__What you have to do__:
Restate verbatim the span of lines below between the line with "L’uso delle proprietà" and the line with "できるとしつつも、原告が公開アドレスをハードドライブに", including those two lines, and only that span.

__Dataset entries__:
>>
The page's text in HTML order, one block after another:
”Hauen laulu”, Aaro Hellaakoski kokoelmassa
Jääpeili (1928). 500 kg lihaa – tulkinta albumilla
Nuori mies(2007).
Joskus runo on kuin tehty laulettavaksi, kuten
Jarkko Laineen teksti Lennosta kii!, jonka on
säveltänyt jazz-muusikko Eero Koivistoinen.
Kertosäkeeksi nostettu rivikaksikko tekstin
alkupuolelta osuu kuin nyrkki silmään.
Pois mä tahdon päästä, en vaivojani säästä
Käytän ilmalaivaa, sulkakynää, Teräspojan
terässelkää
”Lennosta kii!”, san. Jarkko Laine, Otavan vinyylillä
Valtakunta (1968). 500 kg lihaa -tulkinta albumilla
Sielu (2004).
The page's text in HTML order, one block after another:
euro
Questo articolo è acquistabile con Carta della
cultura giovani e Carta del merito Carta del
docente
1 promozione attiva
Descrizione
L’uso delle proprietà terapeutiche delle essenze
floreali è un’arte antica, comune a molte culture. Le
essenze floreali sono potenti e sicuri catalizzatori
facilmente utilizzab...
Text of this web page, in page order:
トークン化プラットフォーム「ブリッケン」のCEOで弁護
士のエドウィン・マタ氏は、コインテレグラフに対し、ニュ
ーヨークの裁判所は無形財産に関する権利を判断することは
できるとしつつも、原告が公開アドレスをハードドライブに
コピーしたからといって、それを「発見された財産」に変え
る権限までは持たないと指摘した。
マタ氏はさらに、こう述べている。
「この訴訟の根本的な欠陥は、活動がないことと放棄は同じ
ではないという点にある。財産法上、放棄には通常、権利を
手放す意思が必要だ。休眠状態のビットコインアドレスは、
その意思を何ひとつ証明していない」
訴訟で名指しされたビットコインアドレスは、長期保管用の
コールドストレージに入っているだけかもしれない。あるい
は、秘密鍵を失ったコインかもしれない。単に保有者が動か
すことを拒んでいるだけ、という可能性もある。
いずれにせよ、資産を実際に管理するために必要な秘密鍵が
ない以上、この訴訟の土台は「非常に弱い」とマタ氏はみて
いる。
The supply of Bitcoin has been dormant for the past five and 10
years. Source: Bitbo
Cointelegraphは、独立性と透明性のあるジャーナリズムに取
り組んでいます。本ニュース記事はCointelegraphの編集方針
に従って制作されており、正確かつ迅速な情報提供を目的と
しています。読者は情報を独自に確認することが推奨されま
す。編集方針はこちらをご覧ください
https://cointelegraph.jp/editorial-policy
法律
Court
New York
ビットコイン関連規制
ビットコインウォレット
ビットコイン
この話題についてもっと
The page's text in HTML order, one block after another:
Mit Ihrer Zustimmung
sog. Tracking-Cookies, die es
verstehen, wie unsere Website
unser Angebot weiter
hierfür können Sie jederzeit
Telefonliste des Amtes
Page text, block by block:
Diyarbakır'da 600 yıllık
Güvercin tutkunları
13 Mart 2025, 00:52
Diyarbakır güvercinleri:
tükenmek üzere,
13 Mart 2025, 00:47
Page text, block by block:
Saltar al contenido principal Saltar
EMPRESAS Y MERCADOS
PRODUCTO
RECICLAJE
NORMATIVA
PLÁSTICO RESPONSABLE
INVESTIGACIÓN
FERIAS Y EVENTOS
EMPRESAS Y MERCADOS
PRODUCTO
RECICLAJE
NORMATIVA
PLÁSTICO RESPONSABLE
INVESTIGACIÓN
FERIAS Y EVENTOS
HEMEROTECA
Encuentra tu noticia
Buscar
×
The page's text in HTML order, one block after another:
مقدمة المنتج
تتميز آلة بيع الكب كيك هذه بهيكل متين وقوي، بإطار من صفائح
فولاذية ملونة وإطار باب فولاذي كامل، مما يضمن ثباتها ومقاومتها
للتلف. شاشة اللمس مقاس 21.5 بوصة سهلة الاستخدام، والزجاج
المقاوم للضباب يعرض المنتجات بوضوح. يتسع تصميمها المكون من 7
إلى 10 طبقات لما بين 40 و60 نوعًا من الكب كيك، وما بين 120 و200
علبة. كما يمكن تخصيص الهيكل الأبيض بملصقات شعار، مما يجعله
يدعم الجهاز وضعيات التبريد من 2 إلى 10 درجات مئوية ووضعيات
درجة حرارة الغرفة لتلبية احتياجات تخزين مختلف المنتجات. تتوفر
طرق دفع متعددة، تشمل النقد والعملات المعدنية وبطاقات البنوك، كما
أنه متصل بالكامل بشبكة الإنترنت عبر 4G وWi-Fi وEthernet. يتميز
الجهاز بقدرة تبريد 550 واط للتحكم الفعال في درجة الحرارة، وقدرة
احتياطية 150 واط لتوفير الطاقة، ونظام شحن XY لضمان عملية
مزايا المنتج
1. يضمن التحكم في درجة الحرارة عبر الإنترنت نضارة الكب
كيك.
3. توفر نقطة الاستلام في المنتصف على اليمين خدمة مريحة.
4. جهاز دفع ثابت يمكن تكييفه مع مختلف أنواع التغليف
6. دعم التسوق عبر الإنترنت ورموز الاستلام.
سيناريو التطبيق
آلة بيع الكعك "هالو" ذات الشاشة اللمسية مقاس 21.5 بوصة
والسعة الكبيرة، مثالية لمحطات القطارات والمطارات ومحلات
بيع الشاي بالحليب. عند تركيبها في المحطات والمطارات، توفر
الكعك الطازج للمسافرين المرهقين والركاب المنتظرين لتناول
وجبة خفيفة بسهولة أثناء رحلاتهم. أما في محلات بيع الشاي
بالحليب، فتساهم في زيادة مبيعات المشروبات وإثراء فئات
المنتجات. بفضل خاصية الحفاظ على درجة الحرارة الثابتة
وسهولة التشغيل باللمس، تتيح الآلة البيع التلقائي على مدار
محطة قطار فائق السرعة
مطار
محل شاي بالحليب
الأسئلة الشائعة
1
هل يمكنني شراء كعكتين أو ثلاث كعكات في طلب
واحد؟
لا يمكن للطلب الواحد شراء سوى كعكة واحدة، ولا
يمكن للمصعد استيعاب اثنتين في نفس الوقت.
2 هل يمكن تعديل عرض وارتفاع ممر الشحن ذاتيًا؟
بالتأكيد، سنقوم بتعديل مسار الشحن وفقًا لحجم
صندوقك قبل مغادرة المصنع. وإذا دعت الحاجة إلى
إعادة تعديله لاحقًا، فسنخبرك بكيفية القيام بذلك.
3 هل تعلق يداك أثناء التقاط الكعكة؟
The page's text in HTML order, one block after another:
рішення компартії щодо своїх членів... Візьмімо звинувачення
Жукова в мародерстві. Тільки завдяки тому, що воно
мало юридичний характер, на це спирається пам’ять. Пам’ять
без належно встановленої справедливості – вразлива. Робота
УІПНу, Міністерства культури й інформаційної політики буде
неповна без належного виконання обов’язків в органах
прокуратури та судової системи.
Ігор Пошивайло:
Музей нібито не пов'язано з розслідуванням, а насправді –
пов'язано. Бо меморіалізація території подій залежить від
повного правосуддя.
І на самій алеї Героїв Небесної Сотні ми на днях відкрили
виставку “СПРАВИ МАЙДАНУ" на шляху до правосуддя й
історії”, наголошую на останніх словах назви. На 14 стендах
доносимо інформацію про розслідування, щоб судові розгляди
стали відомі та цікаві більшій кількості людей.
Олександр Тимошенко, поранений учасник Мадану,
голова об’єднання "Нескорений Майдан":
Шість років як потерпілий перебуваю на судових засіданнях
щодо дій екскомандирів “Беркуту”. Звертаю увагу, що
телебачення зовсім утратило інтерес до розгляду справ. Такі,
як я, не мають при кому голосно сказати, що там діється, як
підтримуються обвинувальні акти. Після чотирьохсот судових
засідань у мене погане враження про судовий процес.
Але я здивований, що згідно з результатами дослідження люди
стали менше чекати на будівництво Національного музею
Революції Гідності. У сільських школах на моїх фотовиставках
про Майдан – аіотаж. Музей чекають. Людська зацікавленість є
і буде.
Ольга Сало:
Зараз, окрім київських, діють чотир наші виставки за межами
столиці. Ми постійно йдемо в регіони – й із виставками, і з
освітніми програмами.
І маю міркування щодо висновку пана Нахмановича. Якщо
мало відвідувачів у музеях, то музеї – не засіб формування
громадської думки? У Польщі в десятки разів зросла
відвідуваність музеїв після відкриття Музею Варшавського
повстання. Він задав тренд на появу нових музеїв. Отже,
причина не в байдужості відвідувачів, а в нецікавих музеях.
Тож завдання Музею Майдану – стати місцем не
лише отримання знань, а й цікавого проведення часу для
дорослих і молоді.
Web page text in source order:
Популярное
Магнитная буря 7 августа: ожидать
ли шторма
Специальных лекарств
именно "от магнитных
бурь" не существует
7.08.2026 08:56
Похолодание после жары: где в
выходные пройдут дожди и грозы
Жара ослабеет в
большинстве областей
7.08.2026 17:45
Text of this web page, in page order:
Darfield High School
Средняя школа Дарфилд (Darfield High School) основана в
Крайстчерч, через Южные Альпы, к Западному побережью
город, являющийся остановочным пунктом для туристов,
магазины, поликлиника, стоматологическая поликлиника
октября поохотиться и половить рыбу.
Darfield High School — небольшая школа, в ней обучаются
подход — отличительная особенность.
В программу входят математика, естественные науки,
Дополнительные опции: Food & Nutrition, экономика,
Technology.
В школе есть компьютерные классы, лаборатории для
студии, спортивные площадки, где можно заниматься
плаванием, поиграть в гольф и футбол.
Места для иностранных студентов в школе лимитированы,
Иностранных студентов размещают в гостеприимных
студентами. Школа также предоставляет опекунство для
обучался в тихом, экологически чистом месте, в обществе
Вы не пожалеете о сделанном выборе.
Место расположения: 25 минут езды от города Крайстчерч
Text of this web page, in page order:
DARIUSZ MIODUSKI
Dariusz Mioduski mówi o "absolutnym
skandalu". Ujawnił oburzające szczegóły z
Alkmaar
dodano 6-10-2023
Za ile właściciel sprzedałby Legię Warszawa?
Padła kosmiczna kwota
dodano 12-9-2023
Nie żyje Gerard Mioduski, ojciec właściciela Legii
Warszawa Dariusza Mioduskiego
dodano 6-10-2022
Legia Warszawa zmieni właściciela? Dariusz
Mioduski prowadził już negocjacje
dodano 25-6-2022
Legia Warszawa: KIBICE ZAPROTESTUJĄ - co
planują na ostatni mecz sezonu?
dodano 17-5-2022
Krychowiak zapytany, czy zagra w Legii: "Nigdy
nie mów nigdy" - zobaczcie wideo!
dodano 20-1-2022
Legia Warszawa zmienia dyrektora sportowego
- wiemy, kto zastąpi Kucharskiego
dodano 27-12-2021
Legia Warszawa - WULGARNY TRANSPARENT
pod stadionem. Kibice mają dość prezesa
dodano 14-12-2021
<<
__Result below__:
L’uso delle proprietà terapeutiche delle essenze
floreali è un’arte antica, comune a molte culture. Le
essenze floreali sono potenti e sicuri catalizzatori
facilmente utilizzab...
Text of this web page, in page order:
トークン化プラットフォーム「ブリッケン」のCEOで弁護
士のエドウィン・マタ氏は、コインテレグラフに対し、ニュ
ーヨークの裁判所は無形財産に関する権利を判断することは
できるとしつつも、原告が公開アドレスをハードドライブに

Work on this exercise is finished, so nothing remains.